[Dataset records]
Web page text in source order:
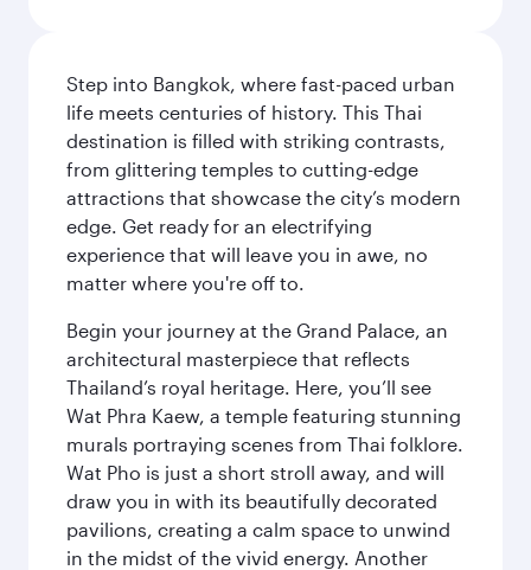
Step into Bangkok, where fast-paced urban
life meets centuries of history. This Thai
destination is filled with striking contrasts,
from glittering temples to cutting-edge
attractions that showcase the city’s modern
edge. Get ready for an electrifying
experience that will leave you in awe, no
matter where you're off to.
Begin your journey at the Grand Palace, an
architectural masterpiece that reflects
Thailand’s royal heritage. Here, you’ll see
Wat Phra Kaew, a temple featuring stunning
murals portraying scenes from Thai folklore.
Wat Pho is just a short stroll away, and will
draw you in with its beautifully decorated
pavilions, creating a calm space to unwind
in the midst of the vivid energy. Another
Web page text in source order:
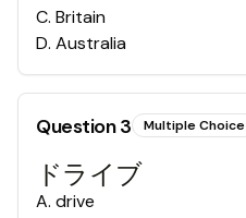
C. Britain
D. Australia
Question3 Multiple Choice
ドライブ
A. drive
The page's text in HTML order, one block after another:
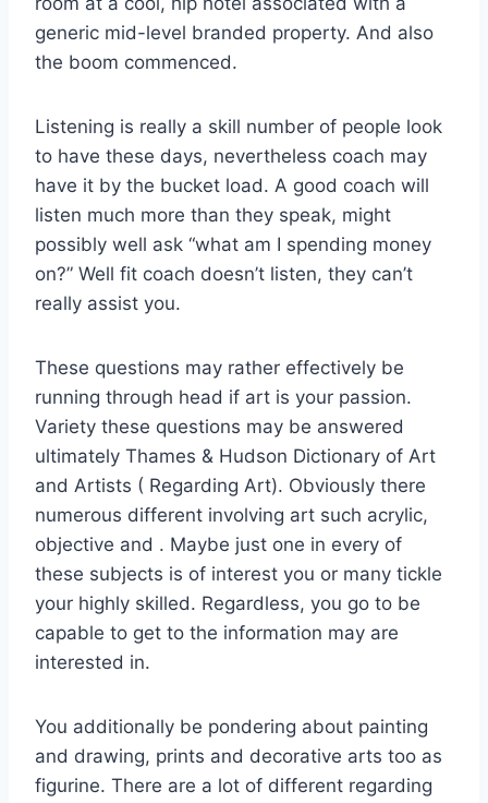
generic mid-level branded property. And also
the boom commenced.
Listening is really a skill number of people look
to have these days, nevertheless coach may
have it by the bucket load. A good coach will
listen much more than they speak, might
possibly well ask “what am I spending money
on?” Well fit coach doesn’t listen, they can’t
really assist you.
These questions may rather effectively be
running through head if art is your passion.
Variety these questions may be answered
ultimately Thames & Hudson Dictionary of Art
and Artists ( Regarding Art). Obviously there
numerous different involving art such acrylic,
objective and . Maybe just one in every of
these subjects is of interest you or many tickle
your highly skilled. Regardless, you go to be
capable to get to the information may are
interested in.
You additionally be pondering about painting
and drawing, prints and decorative arts too as
figurine. There are a lot of different regarding
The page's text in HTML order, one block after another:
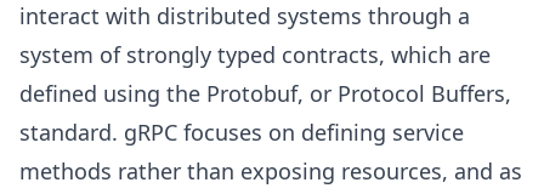
interact with distributed systems through a
system of strongly typed contracts, which are
defined using the Protobuf, or Protocol Buffers,
standard. gRPC focuses on defining service
methods rather than exposing resources, and as
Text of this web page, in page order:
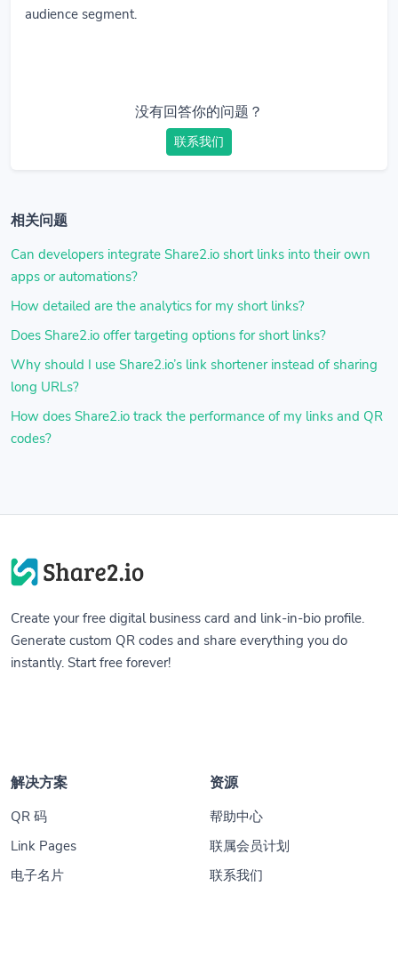
audience segment.
没有回答你的问题？
联系我们
相关问题
Can developers integrate Share2.io short links into their own
apps or automations?
How detailed are the analytics for my short links?
Does Share2.io offer targeting options for short links?
Why should I use Share2.io’s link shortener instead of sharing
long URLs?
How does Share2.io track the performance of my links and QR
codes?
Create your free digital business card and link-in-bio profile.
Generate custom QR codes and share everything you do
instantly. Start free forever!
解决方案
QR 码
Link Pages
电子名片
资源
帮助中心
联属会员计划
联系我们
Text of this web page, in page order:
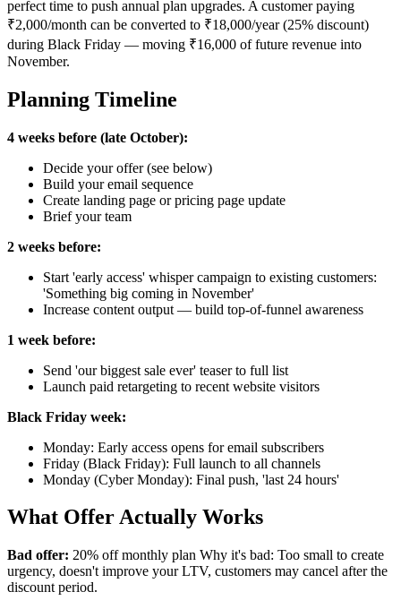
perfect time to push annual plan upgrades. A customer paying
₹2,000/month can be converted to ₹18,000/year (25% discount)
during Black Friday — moving ₹16,000 of future revenue into
November.
Planning Timeline
4 weeks before (late October):
Decide your offer (see below)
Build your email sequence
Create landing page or pricing page update
Brief your team
2 weeks before:
Start 'early access' whisper campaign to existing customers:
'Something big coming in November'
Increase content output — build top-of-funnel awareness
1 week before:
Send 'our biggest sale ever' teaser to full list
Launch paid retargeting to recent website visitors
Black Friday week:
Monday: Early access opens for email subscribers
Friday (Black Friday): Full launch to all channels
Monday (Cyber Monday): Final push, 'last 24 hours'
What Offer Actually Works
Bad offer: 20% off monthly plan Why it's bad: Too small to create
urgency, doesn't improve your LTV, customers may cancel after the
discount period.
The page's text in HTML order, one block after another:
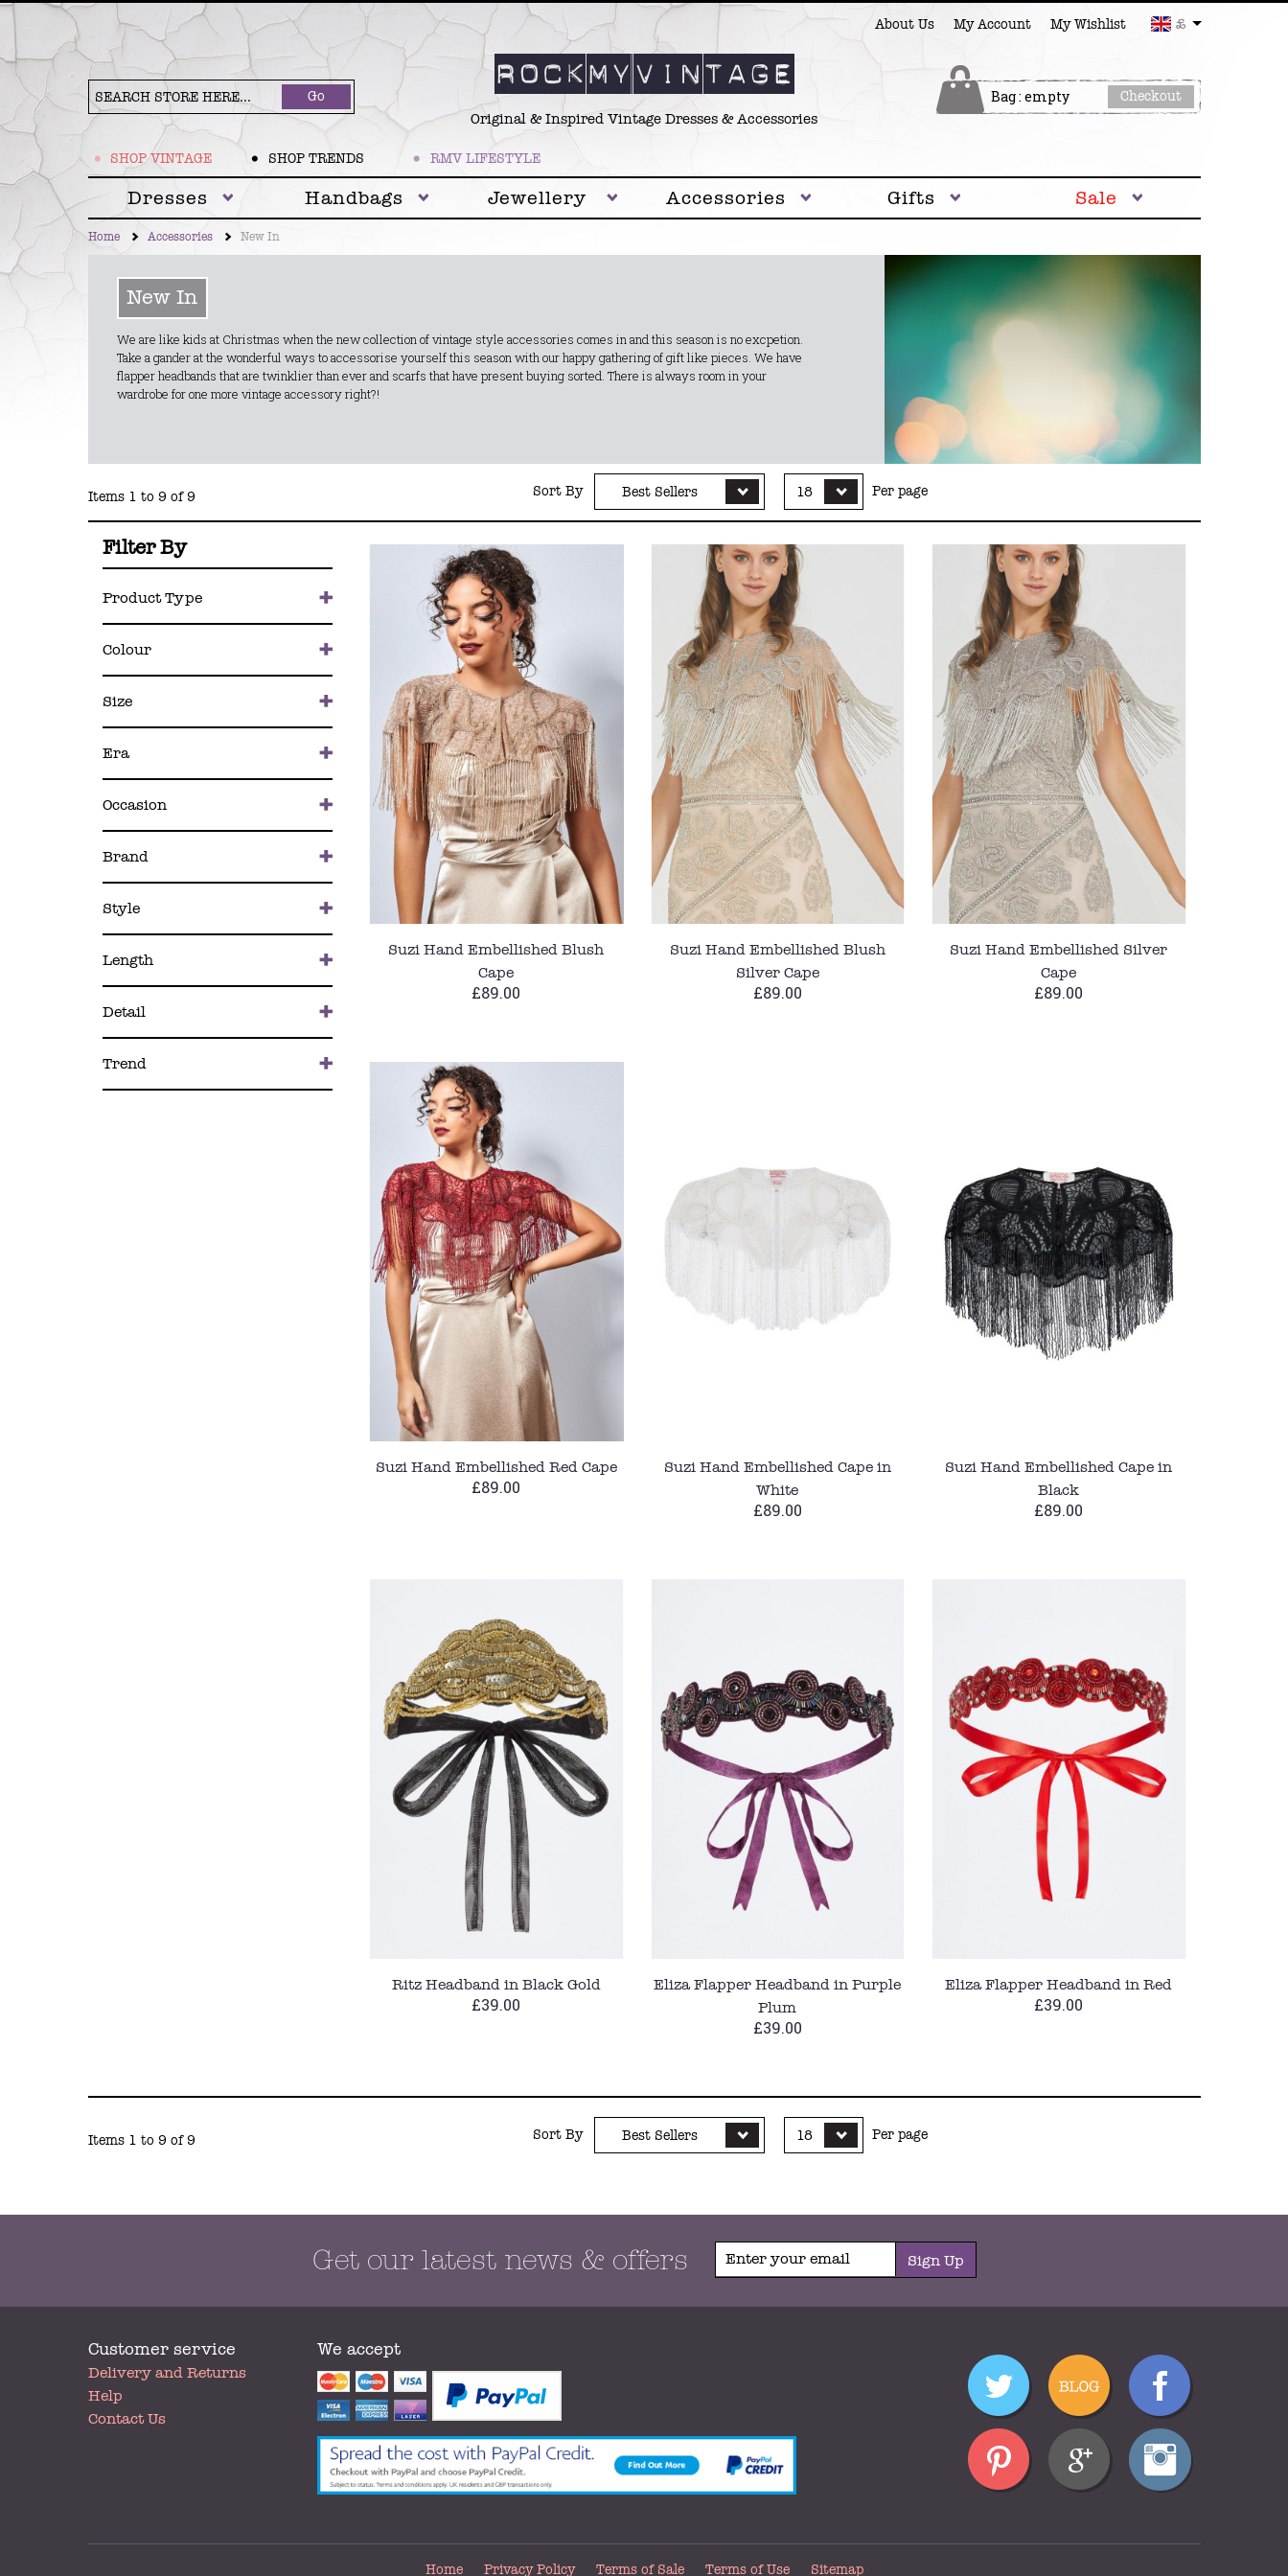
About Us My Account My Wishlist £
Original & Inspired Vintage Dresses & Accessories
Go Bag : empty Checkout
SHOP VINTAGE SHOP TRENDS RMV LIFESTYLE
Dresses Handbags Jewellery Accessories Gifts Sale
Home Accessories New In
New In
We are like kids at Christmas when the new collection of vintage style accessories comes in and this season is no excpetion.
Take a gander at the wonderful ways to accessorise yourself this season with our happy gathering of gift like pieces. We have
flapper headbands that are twinklier than ever and scarfs that have present buying sorted. There is always room in your
wardrobe for one more vintage accessory right?!
Items 1 to 9 of 9 Per page
18
Sort By Best Sellers
Filter By
Product Type
Colour
Size
Era
Occasion
Brand
Style
Length
Detail
Trend
Suzi Hand Embellished Blush
Cape
£89.00
Suzi Hand Embellished Blush
Silver Cape
£89.00
Suzi Hand Embellished Silver
Cape
£89.00
Suzi Hand Embellished Red Cape
£89.00
Suzi Hand Embellished Cape in
White
£89.00
Suzi Hand Embellished Cape in
Black
£89.00
Ritz Headband in Black Gold
£39.00
Eliza Flapper Headband in Purple
Plum
£39.00
Eliza Flapper Headband in Red
£39.00
Items 1 to 9 of 9 Per page
18
Sort By Best Sellers
Get our latest news & offers Sign Up
Customer service
My
Account
Delivery and Returns
Help
Contact Us
We accept
Home Privacy Policy Terms of Sale Terms of Use Sitemap
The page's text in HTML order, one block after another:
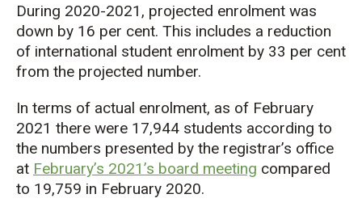
During 2020-2021, projected enrolment was
down by 16 per cent. This includes a reduction
of international student enrolment by 33 per cent
from the projected number.
In terms of actual enrolment, as of February
2021 there were 17,944 students according to
the numbers presented by the registrar’s office
at February’s 2021’s board meeting compared
to 19,759 in February 2020.
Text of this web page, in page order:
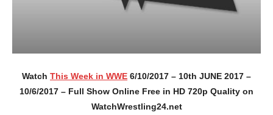
Watch This Week in WWE 6/10/2017 – 10th JUNE 2017 –
10/6/2017 – Full Show Online Free in HD 720p Quality on
WatchWrestling24.net
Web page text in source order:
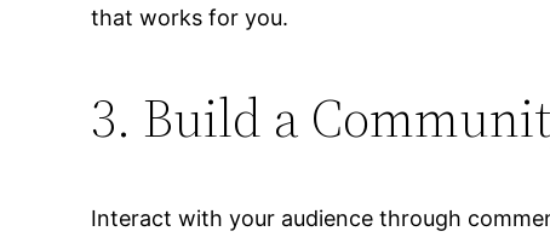
that works for you.
3. Build a
Interact with your audience through
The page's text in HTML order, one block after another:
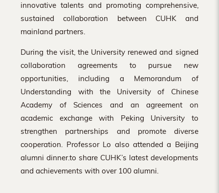
innovative talents and promoting comprehensive,
sustained collaboration between CUHK and
mainland partners.
During the visit, the University renewed and signed
collaboration agreements to pursue new
opportunities, including a Memorandum of
Understanding with the University of Chinese
Academy of Sciences and an agreement on
academic exchange with Peking University to
strengthen partnerships and promote diverse
cooperation. Professor Lo also attended a Beijing
alumni dinner.to share CUHK’s latest developments
and achievements with over 100 alumni.
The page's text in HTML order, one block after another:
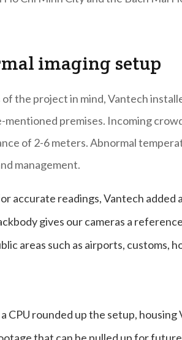
imaging setup
the project in mind, Vantech
premises. Incoming
of 2-6 meters. Abnormal
management.
accurate readings, Vantech added
gives our cameras a
areas such as airports, customs,
CPU rounded up the setup,
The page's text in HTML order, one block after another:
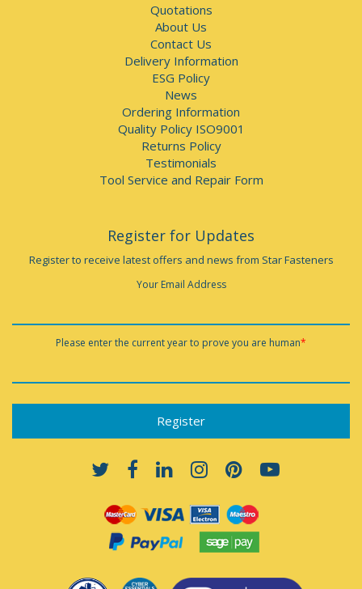
Quotations
About Us
Contact Us
Delivery Information
ESG Policy
News
Ordering Information
Quality Policy ISO9001
Returns Policy
Testimonials
Tool Service and Repair Form
Register for Updates
Register to receive latest offers and news from Star Fasteners
Your Email Address
Please enter the current year to prove you are human*
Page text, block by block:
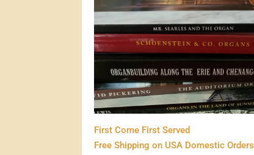
First Come First Served
Free Shipping on USA Domestic Orders

Work order —
Could you output every record above exactly as it appears, without the pictures?

Task answer —
Web page text in source order:
Step into Bangkok, where fast-paced urban
life meets centuries of history. This Thai
destination is filled with striking contrasts,
from glittering temples to cutting-edge
attractions that showcase the city’s modern
edge. Get ready for an electrifying
experience that will leave you in awe, no
matter where you're off to.
Begin your journey at the Grand Palace, an
architectural masterpiece that reflects
Thailand’s royal heritage. Here, you’ll see
Wat Phra Kaew, a temple featuring stunning
murals portraying scenes from Thai folklore.
Wat Pho is just a short stroll away, and will
draw you in with its beautifully decorated
pavilions, creating a calm space to unwind
in the midst of the vivid energy. Another
Web page text in source order:
C. Britain
D. Australia
Question3 Multiple Choice
ドライブ
A. drive
The page's text in HTML order, one block after another:
generic mid-level branded property. And also
the boom commenced.
Listening is really a skill number of people look
to have these days, nevertheless coach may
have it by the bucket load. A good coach will
listen much more than they speak, might
possibly well ask “what am I spending money
on?” Well fit coach doesn’t listen, they can’t
really assist you.
These questions may rather effectively be
running through head if art is your passion.
Variety these questions may be answered
ultimately Thames & Hudson Dictionary of Art
and Artists ( Regarding Art). Obviously there
numerous different involving art such acrylic,
objective and . Maybe just one in every of
these subjects is of interest you or many tickle
your highly skilled. Regardless, you go to be
capable to get to the information may are
interested in.
You additionally be pondering about painting
and drawing, prints and decorative arts too as
figurine. There are a lot of different regarding
The page's text in HTML order, one block after another:
interact with distributed systems through a
system of strongly typed contracts, which are
defined using the Protobuf, or Protocol Buffers,
standard. gRPC focuses on defining service
methods rather than exposing resources, and as
Text of this web page, in page order:
audience segment.
没有回答你的问题？
联系我们
相关问题
Can developers integrate Share2.io short links into their own
apps or automations?
How detailed are the analytics for my short links?
Does Share2.io offer targeting options for short links?
Why should I use Share2.io’s link shortener instead of sharing
long URLs?
How does Share2.io track the performance of my links and QR
codes?
Create your free digital business card and link-in-bio profile.
Generate custom QR codes and share everything you do
instantly. Start free forever!
解决方案
QR 码
Link Pages
电子名片
资源
帮助中心
联属会员计划
联系我们
Text of this web page, in page order:
perfect time to push annual plan upgrades. A customer paying
₹2,000/month can be converted to ₹18,000/year (25% discount)
during Black Friday — moving ₹16,000 of future revenue into
November.
Planning Timeline
4 weeks before (late October):
Decide your offer (see below)
Build your email sequence
Create landing page or pricing page update
Brief your team
2 weeks before:
Start 'early access' whisper campaign to existing customers:
'Something big coming in November'
Increase content output — build top-of-funnel awareness
1 week before:
Send 'our biggest sale ever' teaser to full list
Launch paid retargeting to recent website visitors
Black Friday week:
Monday: Early access opens for email subscribers
Friday (Black Friday): Full launch to all channels
Monday (Cyber Monday): Final push, 'last 24 hours'
What Offer Actually Works
Bad offer: 20% off monthly plan Why it's bad: Too small to create
urgency, doesn't improve your LTV, customers may cancel after the
discount period.
The page's text in HTML order, one block after another:
About Us My Account My Wishlist £
Original & Inspired Vintage Dresses & Accessories
Go Bag : empty Checkout
SHOP VINTAGE SHOP TRENDS RMV LIFESTYLE
Dresses Handbags Jewellery Accessories Gifts Sale
Home Accessories New In
New In
We are like kids at Christmas when the new collection of vintage style accessories comes in and this season is no excpetion.
Take a gander at the wonderful ways to accessorise yourself this season with our happy gathering of gift like pieces. We have
flapper headbands that are twinklier than ever and scarfs that have present buying sorted. There is always room in your
wardrobe for one more vintage accessory right?!
Items 1 to 9 of 9 Per page
18
Sort By Best Sellers
Filter By
Product Type
Colour
Size
Era
Occasion
Brand
Style
Length
Detail
Trend
Suzi Hand Embellished Blush
Cape
£89.00
Suzi Hand Embellished Blush
Silver Cape
£89.00
Suzi Hand Embellished Silver
Cape
£89.00
Suzi Hand Embellished Red Cape
£89.00
Suzi Hand Embellished Cape in
White
£89.00
Suzi Hand Embellished Cape in
Black
£89.00
Ritz Headband in Black Gold
£39.00
Eliza Flapper Headband in Purple
Plum
£39.00
Eliza Flapper Headband in Red
£39.00
Items 1 to 9 of 9 Per page
18
Sort By Best Sellers
Get our latest news & offers Sign Up
Customer service
My
Account
Delivery and Returns
Help
Contact Us
We accept
Home Privacy Policy Terms of Sale Terms of Use Sitemap
The page's text in HTML order, one block after another:
During 2020-2021, projected enrolment was
down by 16 per cent. This includes a reduction
of international student enrolment by 33 per cent
from the projected number.
In terms of actual enrolment, as of February
2021 there were 17,944 students according to
the numbers presented by the registrar’s office
at February’s 2021’s board meeting compared
to 19,759 in February 2020.
Text of this web page, in page order:
Watch This Week in WWE 6/10/2017 – 10th JUNE 2017 –
10/6/2017 – Full Show Online Free in HD 720p Quality on
WatchWrestling24.net
Web page text in source order:
that works for you.
3. Build a
Interact with your audience through
The page's text in HTML order, one block after another:
innovative talents and promoting comprehensive,
sustained collaboration between CUHK and
mainland partners.
During the visit, the University renewed and signed
collaboration agreements to pursue new
opportunities, including a Memorandum of
Understanding with the University of Chinese
Academy of Sciences and an agreement on
academic exchange with Peking University to
strengthen partnerships and promote diverse
cooperation. Professor Lo also attended a Beijing
alumni dinner.to share CUHK’s latest developments
and achievements with over 100 alumni.
The page's text in HTML order, one block after another:
imaging setup
the project in mind, Vantech
premises. Incoming
of 2-6 meters. Abnormal
management.
accurate readings, Vantech added
gives our cameras a
areas such as airports, customs,
CPU rounded up the setup,
The page's text in HTML order, one block after another:
Quotations
About Us
Contact Us
Delivery Information
ESG Policy
News
Ordering Information
Quality Policy ISO9001
Returns Policy
Testimonials
Tool Service and Repair Form
Register for Updates
Register to receive latest offers and news from Star Fasteners
Your Email Address
Please enter the current year to prove you are human*
Page text, block by block:
First Come First Served
Free Shipping on USA Domestic Orders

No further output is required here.